Dataset extract:
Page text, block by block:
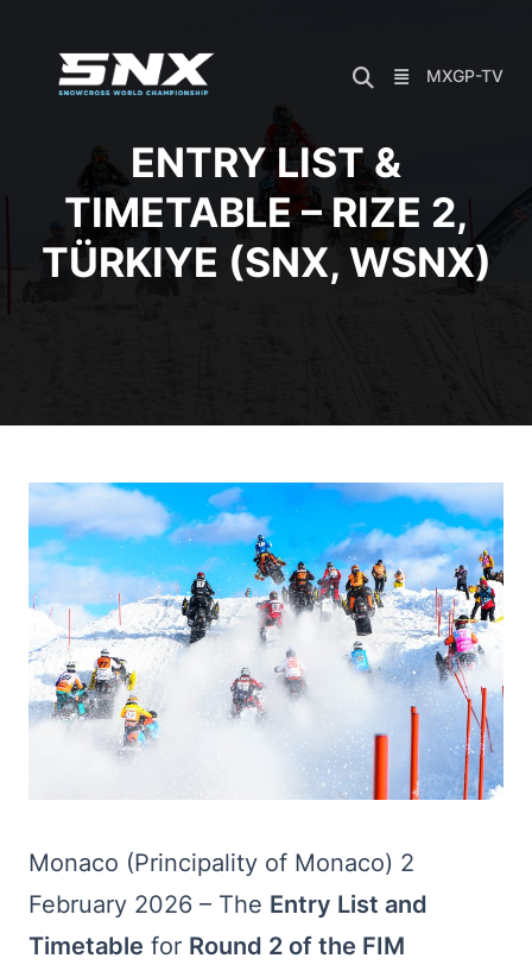
content
MXGP-TV
ENTRY LIST &
TIMETABLE – RIZE 2,
TÜRKIYE (SNX, WSNX)
Monaco (Principality of Monaco) 2
February 2026 – The Entry List and
Timetable for Round 2 of the FIM
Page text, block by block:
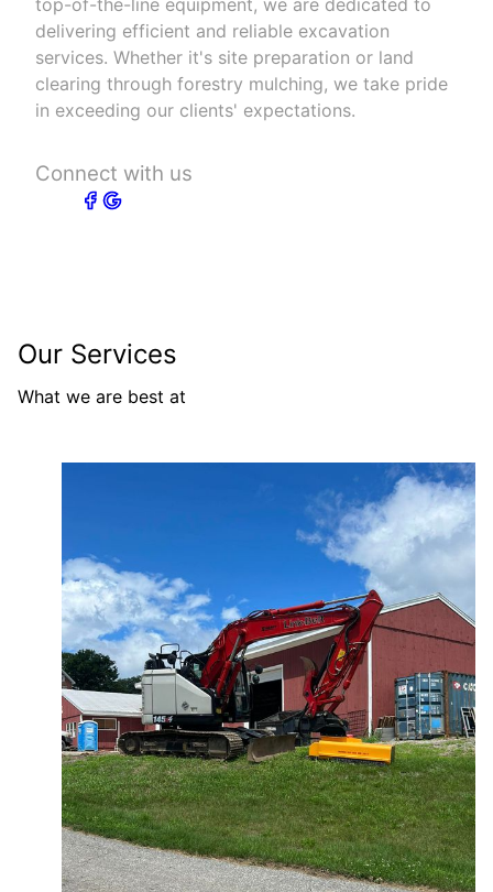
top-of-the-line equipment, we are dedicated to
delivering efficient and reliable excavation
services. Whether it's site preparation or land
clearing through forestry mulching, we take pride
in exceeding our clients' expectations.
Connect with us
Our Services
What we are best at
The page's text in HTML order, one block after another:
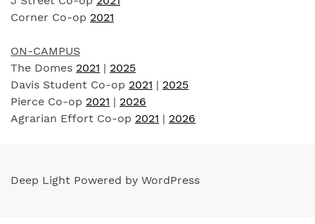
Corner Co-op 2021
ON-CAMPUS
The Domes 2021 | 2025
Davis Student Co-op 2021 | 2025
Pierce Co-op 2021 | 2026
Agrarian Effort Co-op 2021 | 2026
Deep Light Powered by WordPress
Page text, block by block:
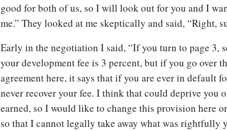
good for both of us, so I will look out for you and I
me.” They looked at me skeptically and said, “Right,
Early in the negotiation I said, “If you turn to page 3,
your development fee is 3 percent, but if you go over
agreement here, it says that if you are ever in default
never recover your fee. I think that could deprive you
earned, so I would like to change this provision here
so that I cannot legally take away what was rightfully
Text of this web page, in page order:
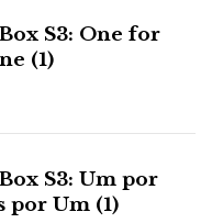
S3: One for
(1)
S3: Um por
por Um (1)
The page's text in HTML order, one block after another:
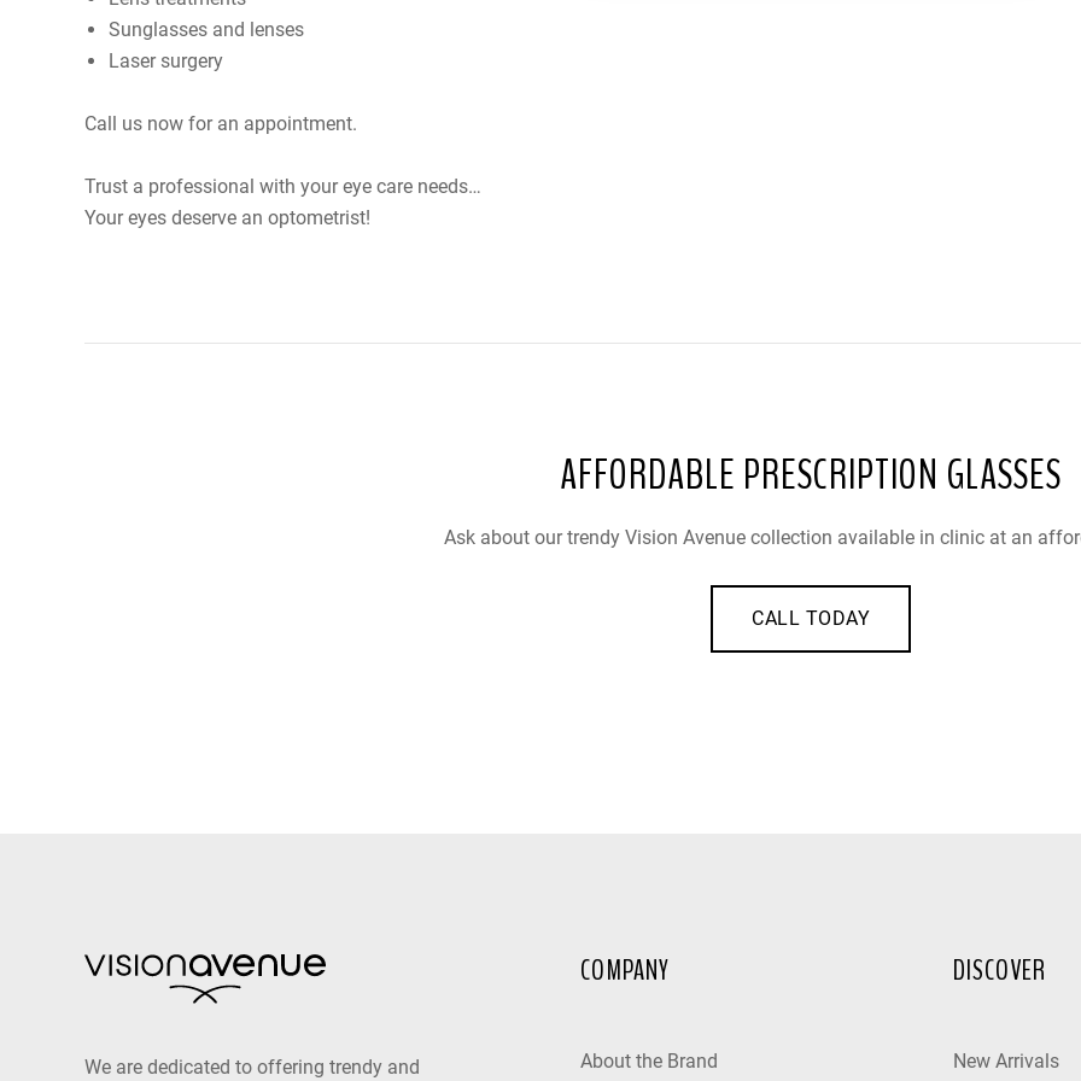
Sunglasses and lenses
Laser surgery
Call us now for an appointment.
Trust a professional with your eye care needs…
Your eyes deserve an optometrist!
AFFORDABLE PRESCRIPTION GLASSES
Ask about our trendy Vision Avenue collection available in clinic at an
CALL TODAY
We are dedicated to offering trendy and
COMPANY
About the Brand
DISCOVER
New Arrivals
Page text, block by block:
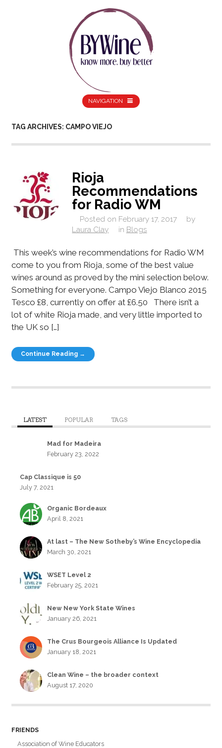
NAVIGATION
TAG ARCHIVES: CAMPO VIEJO
Rioja
Recommendations
for Radio WM
Posted on February 17, 2017
by
Laura Clay
in Blogs
This week’s wine recommendations for Radio WM
come to you from Rioja, some of the best value
wines around as proved by the mini selection below.
Something for everyone. Campo Viejo Blanco 2015
Tesco £8, currently on offer at £6.50 There isn’t a
lot of white Rioja made, and very little imported to
the UK so […]
Continue Reading →
LATEST POPULAR TAGS
Mad for Madeira
February 23, 2022
Cap Classique is 50
July 7, 2021
Organic Bordeaux
April 8, 2021
At last – The New Sotheby’s Wine Encyclopedia
March 30, 2021
WSET Level 2
February 25, 2021
New New York State Wines
January 26, 2021
The Crus Bourgeois Alliance Is Updated
January 18, 2021
Clean Wine – the broader context
August 17, 2020
FRIENDS
Association of Wine Educators
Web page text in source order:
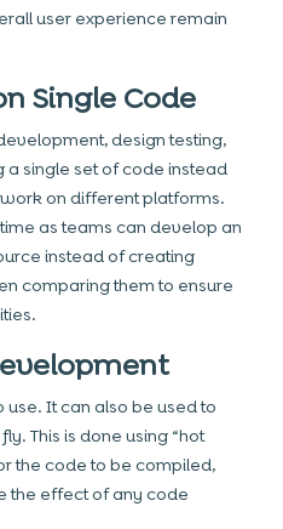
user experience remain
Single Code
design testing,
single set of code instead
on different platforms.
as teams can develop an
instead of creating
comparing them to ensure
use. It can also be used to
This is done using “hot
the code to be compiled,
the effect of any code
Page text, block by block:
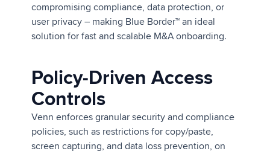
compromising compliance, data protection, or
user privacy – making Blue Border™ an ideal
solution for fast and scalable M&A onboarding.
Policy-Driven Access
Controls
Venn enforces granular security and compliance
policies, such as restrictions for copy/paste,
screen capturing, and data loss prevention, on
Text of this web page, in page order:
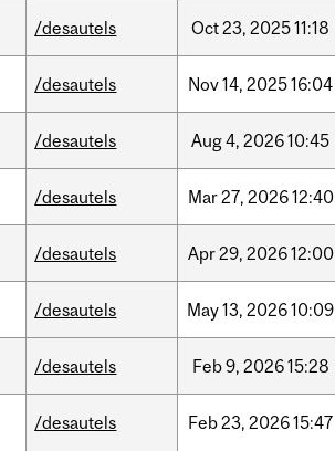
/desautels Oct23, 202511:18
/desautels Nov14, 202516:04
/desautels Aug4, 202610:45
/desautels Mar27, 202612:40
/desautels Apr29, 202612:00
/desautels May13, 202610:09
/desautels Feb9, 202615:28
/desautels Feb23, 202615:47
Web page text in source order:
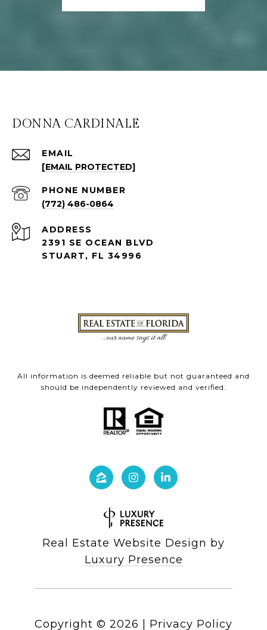
DONNA CARDINALE
EMAIL
[EMAIL PROTECTED]
PHONE NUMBER
(772) 486-0864
ADDRESS
2391 SE OCEAN BLVD
STUART, FL 34996
All information is deemed reliable but not guaranteed and
should be independently reviewed and verified.
Real Estate Website Design by
Luxury Presence
Copyright © 2026 | Privacy Policy

Task item: Your reply should be one number: how many lines in the listing hold the word "take".

Answer to the problem: 2